For this project, the aim is scrape data found in a Wikipedia table and store it in a new dataframe built in Python. The data represent the songs that topped the UK Singles Chart each week of 1999 and the number of sales the Number 1 single accumulated that particular week. Once that's done, some initial exploratory data analysis will be performed to spot any significant sales trends.  

In [1]:
# Import libraries 
from bs4 import BeautifulSoup
import requests
import time
import datetime
import pandas as pd
import lxml

In [108]:
# Request permission from the Wikipedia page to fetch data
url = "https://en.wikipedia.org/wiki/1999_in_British_music_charts#Year-end_charts"
response = requests.get(url)

# Verify that permission has been grated - the response code returned should be 200 if so
response.status_code

200

In [109]:
# Print user-friendly or readable code representing all the data from the Wikipedia page
soup = BeautifulSoup(response.text, "lxml")
print(soup.prettify())

<!DOCTYPE html>
<html class="client-nojs vector-feature-language-in-header-enabled vector-feature-language-in-main-page-header-disabled vector-feature-sticky-header-disabled vector-feature-page-tools-pinned-disabled vector-feature-toc-pinned-enabled vector-feature-main-menu-pinned-disabled vector-feature-limited-width-enabled vector-feature-limited-width-content-enabled vector-feature-zebra-design-disabled" dir="ltr" lang="en">
 <head>
  <meta charset="utf-8"/>
  <title>
   1999 in British music charts - Wikipedia
  </title>
  <script>
   document.documentElement.className="client-js vector-feature-language-in-header-enabled vector-feature-language-in-main-page-header-disabled vector-feature-sticky-header-disabled vector-feature-page-tools-pinned-disabled vector-feature-toc-pinned-enabled vector-feature-main-menu-pinned-disabled vector-feature-limited-width-enabled vector-feature-limited-width-content-enabled vector-feature-zebra-design-disabled";(function(){var cookie=document.cookie.
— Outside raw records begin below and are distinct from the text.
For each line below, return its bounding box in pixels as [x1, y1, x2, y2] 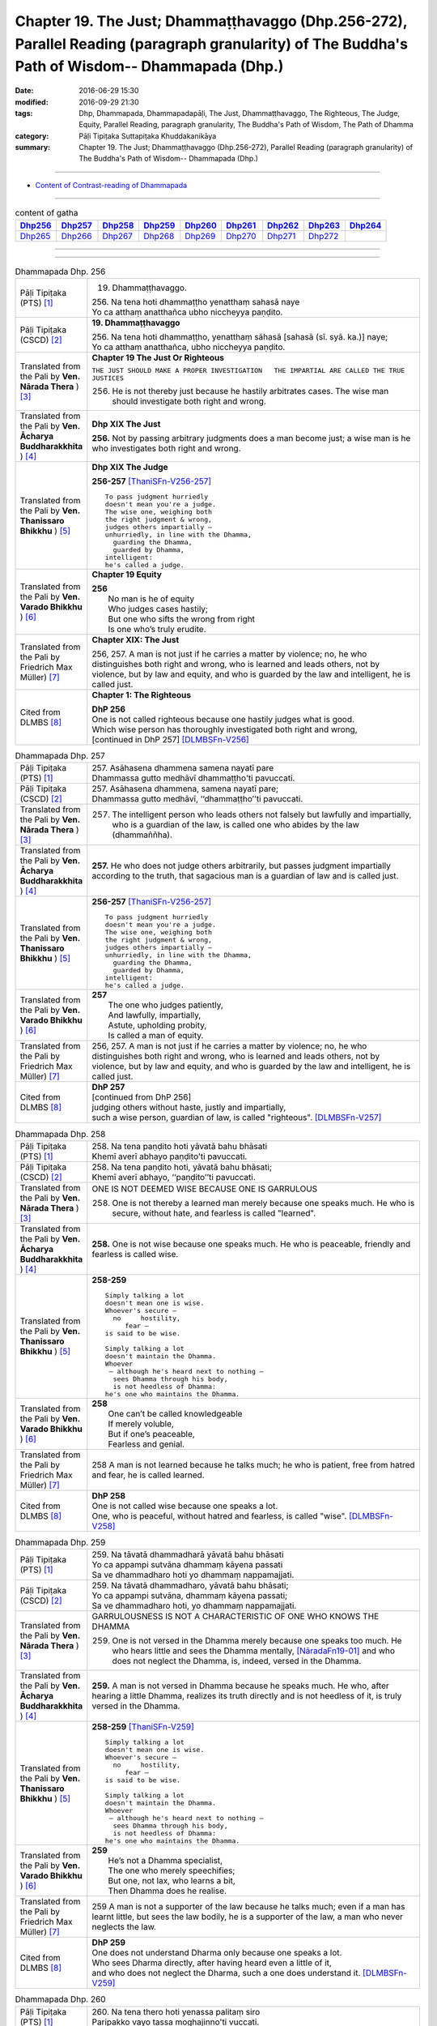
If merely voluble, [108, 1418, 174, 1430]
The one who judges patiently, [108, 999, 224, 1011]
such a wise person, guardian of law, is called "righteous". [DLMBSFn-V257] [91, 1112, 382, 1123]
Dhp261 [225, 220, 257, 231]
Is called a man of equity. [108, 1030, 204, 1041]
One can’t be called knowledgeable [108, 1408, 243, 1419]
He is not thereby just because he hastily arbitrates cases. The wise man [112, 386, 389, 397]
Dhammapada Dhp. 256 [15, 266, 106, 277]
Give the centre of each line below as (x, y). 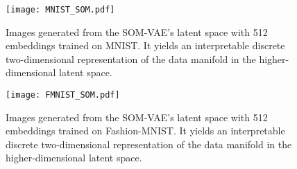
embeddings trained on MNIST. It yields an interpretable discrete (145, 45)
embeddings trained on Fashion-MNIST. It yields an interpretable (145, 131)
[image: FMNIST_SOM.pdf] (63, 95)
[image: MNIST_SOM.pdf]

## Understanding the data that needs to be scraped

In the original Wikipedia table, song/artist pairs that stayed at Number 1 for more than 1 week are listed once only, so we need to 'fill in the gaps' to ensure that the dataframe we want to create correctly labels a particular sales week with the right song/artist pair.  

In the list created below, we can group items like so - all information relating to a particular week starts with an item containing the last date of the chart week, followed by the name of the song and its artist(s), and ends with an item containing the number of sales accumulated. 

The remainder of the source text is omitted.